§ Instructions for the task
Wherever the word "system" turns up in a line of the entries, copy that line.

§ Dataset records
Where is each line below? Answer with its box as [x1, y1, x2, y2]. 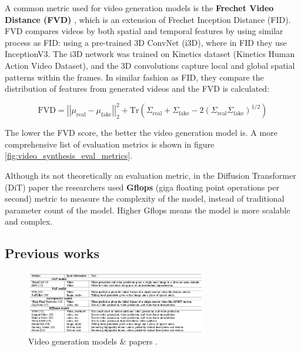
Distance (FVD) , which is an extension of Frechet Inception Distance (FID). [5, 13, 291, 25]
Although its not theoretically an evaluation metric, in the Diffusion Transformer [5, 169, 296, 182]
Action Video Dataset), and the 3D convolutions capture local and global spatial [5, 59, 295, 71]
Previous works [5, 244, 100, 262]
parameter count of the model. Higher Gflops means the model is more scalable [5, 203, 290, 216]
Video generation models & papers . [28, 335, 158, 347]
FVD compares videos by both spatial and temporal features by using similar [5, 25, 283, 37]
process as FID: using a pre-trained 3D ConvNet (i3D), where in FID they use [5, 36, 287, 48]
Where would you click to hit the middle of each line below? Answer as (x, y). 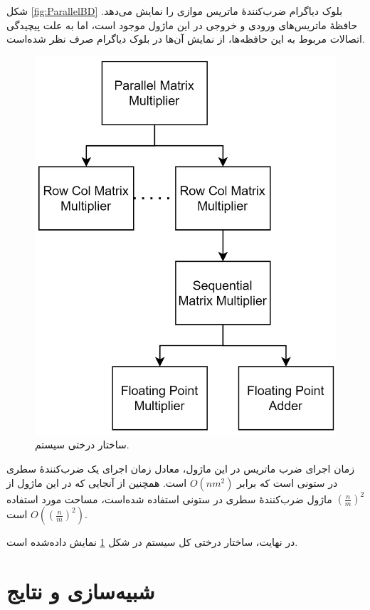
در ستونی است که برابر (287, 482)
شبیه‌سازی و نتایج (81, 590)
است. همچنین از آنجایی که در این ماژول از (97, 482)
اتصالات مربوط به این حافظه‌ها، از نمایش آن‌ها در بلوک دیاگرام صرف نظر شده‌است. (186, 39)
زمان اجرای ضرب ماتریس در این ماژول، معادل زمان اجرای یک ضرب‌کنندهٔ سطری (180, 469)
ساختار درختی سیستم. (82, 445)
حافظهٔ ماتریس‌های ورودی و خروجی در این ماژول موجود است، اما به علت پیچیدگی (182, 25)
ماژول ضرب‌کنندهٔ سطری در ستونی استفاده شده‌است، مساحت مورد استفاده (169, 499)
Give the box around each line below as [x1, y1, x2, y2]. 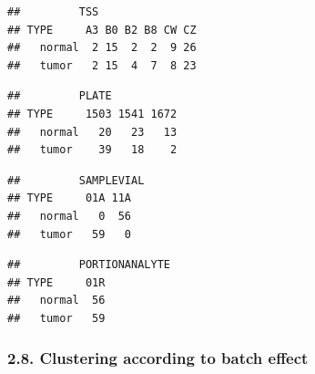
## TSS [7, 5, 99, 18]
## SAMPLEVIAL [7, 173, 145, 187]
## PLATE [7, 89, 112, 103]
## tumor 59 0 [7, 227, 132, 241]
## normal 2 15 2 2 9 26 [7, 41, 197, 55]
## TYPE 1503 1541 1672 [7, 107, 178, 120]
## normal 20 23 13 [7, 125, 178, 139]
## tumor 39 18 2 [7, 143, 178, 157]
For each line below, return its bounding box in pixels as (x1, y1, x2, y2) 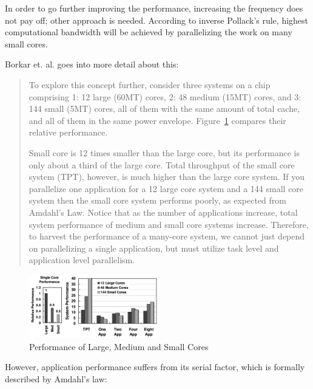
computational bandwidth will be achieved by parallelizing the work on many (5, 26, 292, 38)
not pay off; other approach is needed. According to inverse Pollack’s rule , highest (5, 13, 309, 26)
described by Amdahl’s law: (5, 372, 107, 385)
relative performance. (29, 126, 108, 139)
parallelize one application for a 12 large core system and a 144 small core (29, 182, 304, 194)
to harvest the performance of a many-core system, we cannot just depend (29, 230, 305, 243)
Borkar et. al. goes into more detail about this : (5, 58, 179, 71)
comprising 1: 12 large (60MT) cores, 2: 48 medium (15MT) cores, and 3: (29, 90, 301, 103)
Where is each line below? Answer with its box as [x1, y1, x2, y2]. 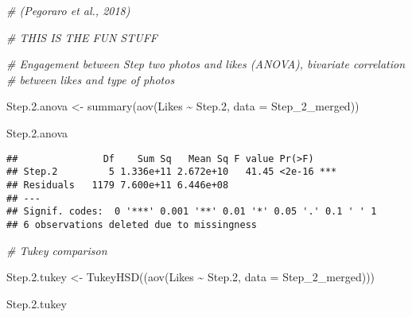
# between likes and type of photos [6, 71, 175, 87]
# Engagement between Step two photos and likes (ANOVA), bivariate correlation [6, 56, 406, 72]
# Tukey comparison [6, 242, 107, 258]
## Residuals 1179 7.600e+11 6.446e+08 [6, 179, 229, 191]
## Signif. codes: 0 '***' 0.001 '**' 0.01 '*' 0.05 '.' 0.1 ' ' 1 [6, 206, 377, 218]
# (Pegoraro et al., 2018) [6, 2, 130, 18]
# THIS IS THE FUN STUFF [6, 29, 157, 45]
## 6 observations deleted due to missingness [6, 218, 257, 230]

§ Result of the task
parallelize one application for a 12 large core system and a 144 small core (29, 182, 304, 194)
to harvest the performance of a many-core system, we cannot just depend (29, 230, 305, 243)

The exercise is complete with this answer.